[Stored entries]
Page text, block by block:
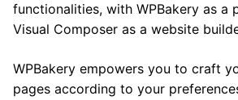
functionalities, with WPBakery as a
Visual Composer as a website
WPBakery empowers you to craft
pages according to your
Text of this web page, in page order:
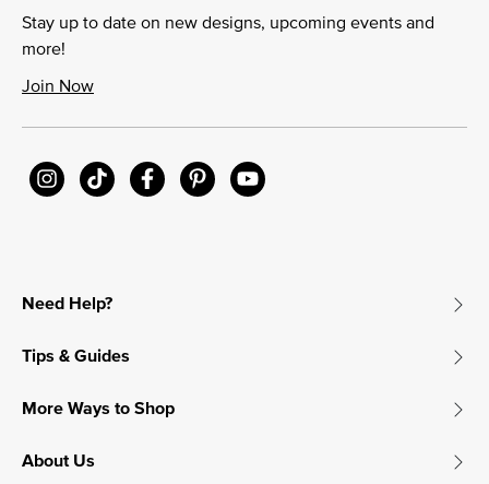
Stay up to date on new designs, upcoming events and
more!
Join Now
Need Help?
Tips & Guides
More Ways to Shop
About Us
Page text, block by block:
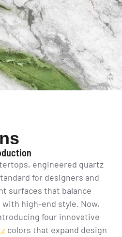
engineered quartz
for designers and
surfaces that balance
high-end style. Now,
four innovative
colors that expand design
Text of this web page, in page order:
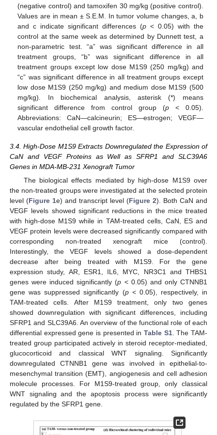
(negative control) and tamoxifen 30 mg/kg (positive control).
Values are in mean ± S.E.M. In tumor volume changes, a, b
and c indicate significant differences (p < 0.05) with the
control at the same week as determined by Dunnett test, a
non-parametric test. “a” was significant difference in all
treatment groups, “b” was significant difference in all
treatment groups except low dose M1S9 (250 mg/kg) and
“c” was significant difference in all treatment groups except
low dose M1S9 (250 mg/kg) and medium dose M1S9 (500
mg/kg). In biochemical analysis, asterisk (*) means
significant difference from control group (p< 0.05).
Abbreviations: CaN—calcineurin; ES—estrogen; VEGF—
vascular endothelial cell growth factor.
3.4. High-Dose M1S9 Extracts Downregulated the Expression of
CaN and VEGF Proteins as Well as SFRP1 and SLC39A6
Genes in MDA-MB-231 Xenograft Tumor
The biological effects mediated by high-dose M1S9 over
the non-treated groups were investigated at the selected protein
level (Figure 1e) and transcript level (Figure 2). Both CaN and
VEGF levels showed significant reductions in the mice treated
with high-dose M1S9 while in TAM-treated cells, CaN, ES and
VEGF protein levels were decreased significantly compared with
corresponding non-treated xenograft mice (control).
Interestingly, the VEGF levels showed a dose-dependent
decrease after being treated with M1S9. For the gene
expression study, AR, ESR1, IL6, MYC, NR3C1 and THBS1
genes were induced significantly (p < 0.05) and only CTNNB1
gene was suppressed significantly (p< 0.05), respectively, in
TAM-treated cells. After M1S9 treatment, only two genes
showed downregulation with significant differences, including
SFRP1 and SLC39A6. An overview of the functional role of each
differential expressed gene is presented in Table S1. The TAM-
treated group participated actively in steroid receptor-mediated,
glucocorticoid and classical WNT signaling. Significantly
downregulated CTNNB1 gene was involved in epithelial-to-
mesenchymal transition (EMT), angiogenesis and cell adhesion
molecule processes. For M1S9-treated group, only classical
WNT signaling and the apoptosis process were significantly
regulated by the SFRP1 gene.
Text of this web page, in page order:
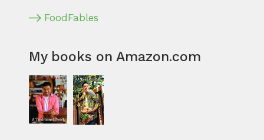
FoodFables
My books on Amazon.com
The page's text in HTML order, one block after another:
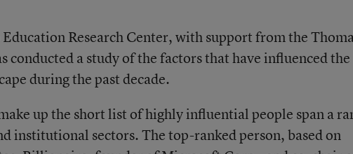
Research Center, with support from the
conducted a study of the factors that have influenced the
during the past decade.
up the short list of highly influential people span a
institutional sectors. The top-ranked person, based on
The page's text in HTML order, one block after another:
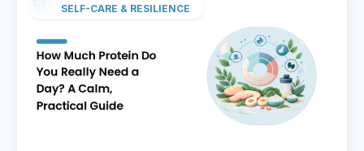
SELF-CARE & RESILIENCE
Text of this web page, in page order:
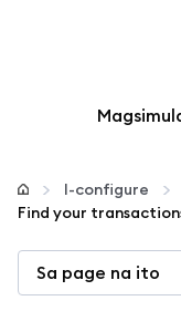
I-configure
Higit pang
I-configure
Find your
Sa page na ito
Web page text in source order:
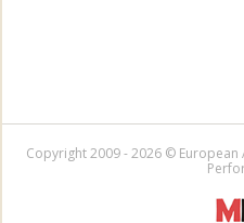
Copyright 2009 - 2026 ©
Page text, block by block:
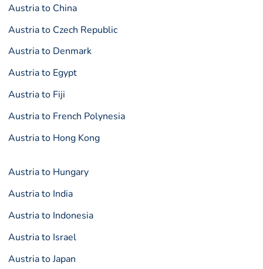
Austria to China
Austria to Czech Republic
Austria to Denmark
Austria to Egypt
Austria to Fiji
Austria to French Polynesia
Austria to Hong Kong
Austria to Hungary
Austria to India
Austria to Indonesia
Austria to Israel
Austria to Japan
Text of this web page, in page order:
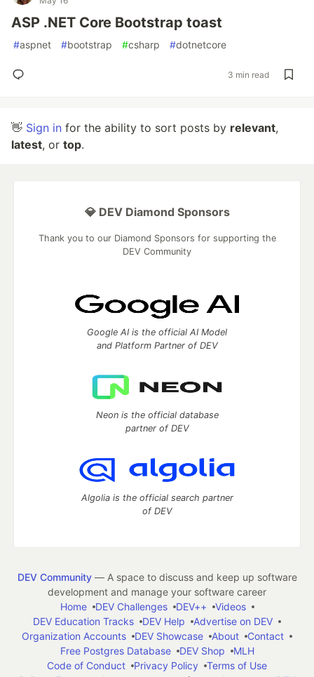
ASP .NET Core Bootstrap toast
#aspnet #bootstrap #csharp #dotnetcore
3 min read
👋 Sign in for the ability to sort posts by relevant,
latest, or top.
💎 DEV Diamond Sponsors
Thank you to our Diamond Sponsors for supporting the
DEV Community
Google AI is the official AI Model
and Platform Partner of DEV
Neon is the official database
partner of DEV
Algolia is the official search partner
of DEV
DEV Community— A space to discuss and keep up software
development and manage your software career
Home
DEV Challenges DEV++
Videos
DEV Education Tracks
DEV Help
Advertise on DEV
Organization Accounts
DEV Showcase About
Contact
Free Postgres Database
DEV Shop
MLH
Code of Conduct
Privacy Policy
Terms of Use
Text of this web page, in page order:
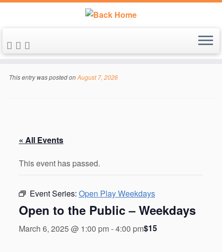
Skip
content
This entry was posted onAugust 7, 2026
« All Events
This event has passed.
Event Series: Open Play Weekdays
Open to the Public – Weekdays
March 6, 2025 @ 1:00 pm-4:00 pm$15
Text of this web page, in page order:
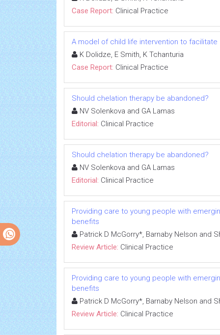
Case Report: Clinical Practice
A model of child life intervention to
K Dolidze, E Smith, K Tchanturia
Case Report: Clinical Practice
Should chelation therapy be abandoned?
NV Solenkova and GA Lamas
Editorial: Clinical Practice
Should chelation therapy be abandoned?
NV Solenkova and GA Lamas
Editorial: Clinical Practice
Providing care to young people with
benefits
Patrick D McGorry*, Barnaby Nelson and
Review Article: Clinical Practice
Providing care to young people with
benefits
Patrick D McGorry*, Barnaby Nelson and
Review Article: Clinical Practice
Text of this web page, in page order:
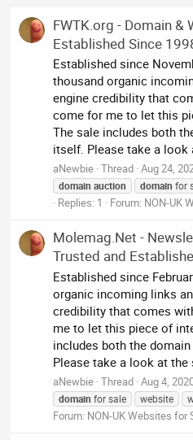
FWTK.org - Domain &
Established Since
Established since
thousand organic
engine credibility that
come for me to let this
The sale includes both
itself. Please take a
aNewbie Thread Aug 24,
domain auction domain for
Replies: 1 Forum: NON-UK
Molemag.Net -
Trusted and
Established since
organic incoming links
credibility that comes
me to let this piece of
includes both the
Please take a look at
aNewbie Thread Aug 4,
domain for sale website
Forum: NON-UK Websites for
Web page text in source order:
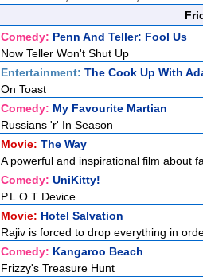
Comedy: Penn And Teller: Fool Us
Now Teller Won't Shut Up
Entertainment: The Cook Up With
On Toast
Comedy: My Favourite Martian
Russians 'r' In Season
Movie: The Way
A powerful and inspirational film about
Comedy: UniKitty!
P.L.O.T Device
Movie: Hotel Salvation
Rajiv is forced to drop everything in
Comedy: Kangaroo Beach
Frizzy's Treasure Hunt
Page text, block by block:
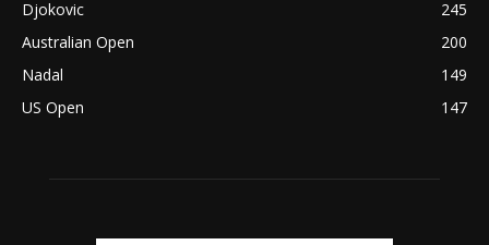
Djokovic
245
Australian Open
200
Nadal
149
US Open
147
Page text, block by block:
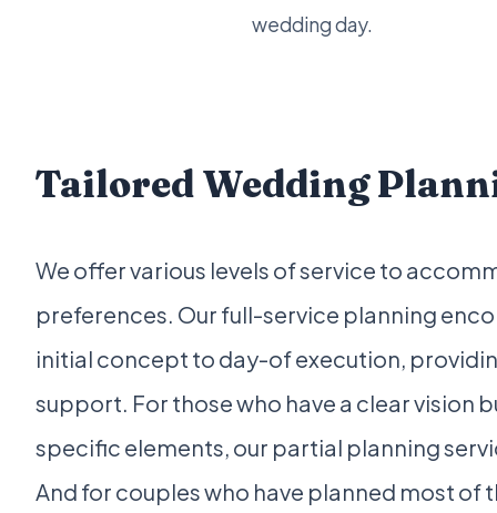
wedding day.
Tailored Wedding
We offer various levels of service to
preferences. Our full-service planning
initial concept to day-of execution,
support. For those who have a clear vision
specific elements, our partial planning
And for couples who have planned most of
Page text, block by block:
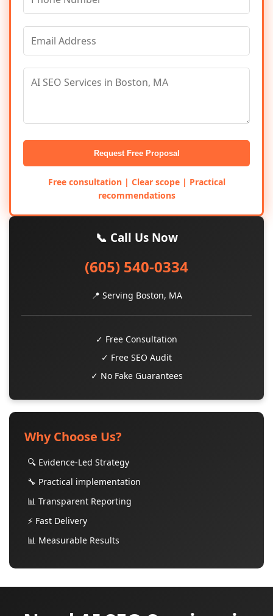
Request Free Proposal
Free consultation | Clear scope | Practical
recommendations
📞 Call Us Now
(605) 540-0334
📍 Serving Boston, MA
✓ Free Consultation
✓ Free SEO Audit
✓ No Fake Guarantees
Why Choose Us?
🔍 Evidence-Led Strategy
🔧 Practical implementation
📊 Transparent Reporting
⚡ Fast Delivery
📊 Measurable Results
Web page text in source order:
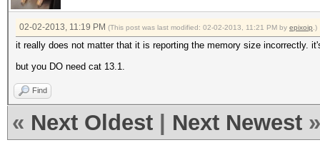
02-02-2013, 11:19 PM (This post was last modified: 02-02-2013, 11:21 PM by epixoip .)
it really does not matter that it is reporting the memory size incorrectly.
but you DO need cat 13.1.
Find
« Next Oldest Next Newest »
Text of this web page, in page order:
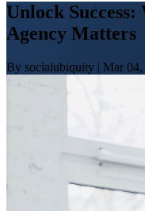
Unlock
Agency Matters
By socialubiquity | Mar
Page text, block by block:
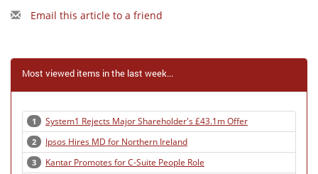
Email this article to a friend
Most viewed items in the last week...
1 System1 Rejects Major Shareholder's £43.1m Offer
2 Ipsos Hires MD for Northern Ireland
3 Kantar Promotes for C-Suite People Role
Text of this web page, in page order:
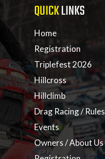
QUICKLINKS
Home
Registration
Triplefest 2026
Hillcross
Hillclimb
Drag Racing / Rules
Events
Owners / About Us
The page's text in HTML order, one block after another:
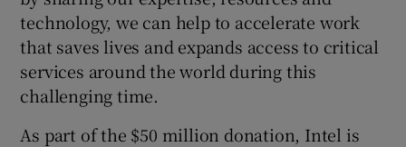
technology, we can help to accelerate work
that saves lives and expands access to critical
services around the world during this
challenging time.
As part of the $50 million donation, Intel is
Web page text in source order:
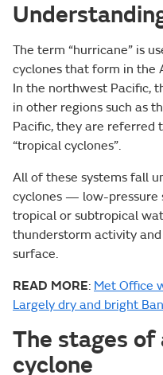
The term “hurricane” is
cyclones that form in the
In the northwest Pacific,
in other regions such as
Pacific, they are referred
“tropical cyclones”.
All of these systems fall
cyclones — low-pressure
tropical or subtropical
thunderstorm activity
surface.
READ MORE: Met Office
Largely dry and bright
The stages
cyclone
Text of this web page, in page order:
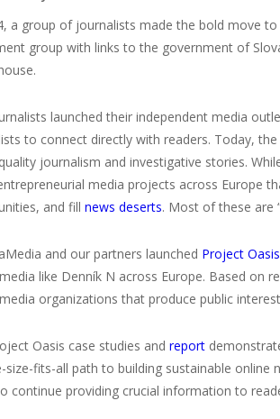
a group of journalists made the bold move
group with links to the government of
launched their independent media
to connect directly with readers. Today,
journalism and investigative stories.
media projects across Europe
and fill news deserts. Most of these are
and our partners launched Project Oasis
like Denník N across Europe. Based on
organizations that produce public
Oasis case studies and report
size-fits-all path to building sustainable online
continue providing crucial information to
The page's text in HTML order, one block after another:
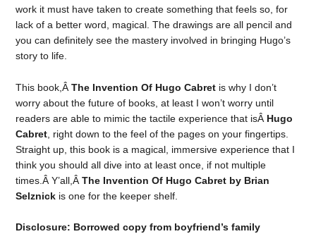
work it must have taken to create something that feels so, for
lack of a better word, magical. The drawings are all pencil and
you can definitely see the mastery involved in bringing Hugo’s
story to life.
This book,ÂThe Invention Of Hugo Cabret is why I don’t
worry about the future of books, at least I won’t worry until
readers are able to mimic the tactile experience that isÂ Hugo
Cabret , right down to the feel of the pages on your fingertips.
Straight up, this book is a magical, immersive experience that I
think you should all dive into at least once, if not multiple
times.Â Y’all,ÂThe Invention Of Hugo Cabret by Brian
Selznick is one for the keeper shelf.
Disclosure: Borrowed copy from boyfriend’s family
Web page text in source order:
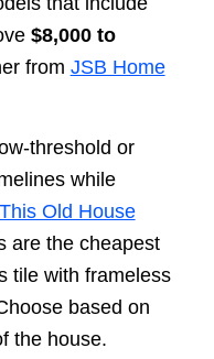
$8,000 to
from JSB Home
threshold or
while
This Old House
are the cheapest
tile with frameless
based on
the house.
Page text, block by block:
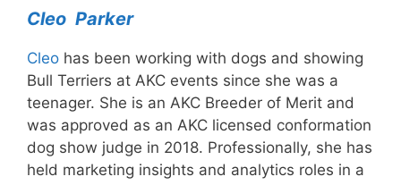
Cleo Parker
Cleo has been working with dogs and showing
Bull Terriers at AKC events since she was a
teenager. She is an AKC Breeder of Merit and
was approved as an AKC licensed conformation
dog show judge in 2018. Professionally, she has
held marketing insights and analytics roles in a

> **TASK ITEM**
Above are the records; from them, give again exactly the lines from the one containing "VEGF protein levels" through the one containing "showed downregulation with", both included.

> **RESULT OF THIS EXERCISE**
VEGF protein levels were decreased significantly compared with
corresponding non-treated xenograft mice (control).
Interestingly, the VEGF levels showed a dose-dependent
decrease after being treated with M1S9. For the gene
expression study, AR, ESR1, IL6, MYC, NR3C1 and THBS1
genes were induced significantly (p < 0.05) and only CTNNB1
gene was suppressed significantly (p< 0.05), respectively, in
TAM-treated cells. After M1S9 treatment, only two genes
showed downregulation with significant differences, including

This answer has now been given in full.